1Microsoft Research Asia
2Central Conservatory of Music, China
3Independent Researcher
4Tsinghua University, China


Equal Contribution

𝄪Corresponding author

Abstract

Traditional deep learning often overlooks bytes, the basic units of the digital world, where all forms of information and operations are encoded and manipulated in binary format. Inspired by the success of next token prediction in natural language processing, we introduce bGPT, a model with next byte prediction to simulate the digital world. bGPT matches specialized models in performance across various modalities, including text, audio, and images, and offers new possibilities for predicting, simulating, and diagnosing algorithm or hardware behaviour. It has almost flawlessly replicated the process of converting symbolic music data, achieving a low error rate of 0.0011 bits per byte in converting ABC notation to MIDI format. In addition, bGPT demonstrates exceptional capabilities in simulating CPU behaviour, with an accuracy exceeding 99.99% in executing various operations.
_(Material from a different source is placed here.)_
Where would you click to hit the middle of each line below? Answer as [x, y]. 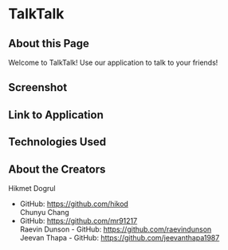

Leveraging next byte prediction, models like bGPT can directly learn from vast binary data, effectively simulating the intricate patterns of the digital world.

Introduction

Bytes are the foundation of all digital data, devices, and software, from computer processors to operating systems in everyday electronics. Therefore, training models for next byte prediction can potentially lead to a paradigm shift in deep learning, allowing them to truly understand and simulate all activities in the digital world. This has practical benefits not only in conventional areas, but also in some underexplored areas such as boosting cybersecurity, improving computer diagnostics, optimizing data compression, and even advancing complex tasks like reverse-engineering the source code of that software from its binary representation.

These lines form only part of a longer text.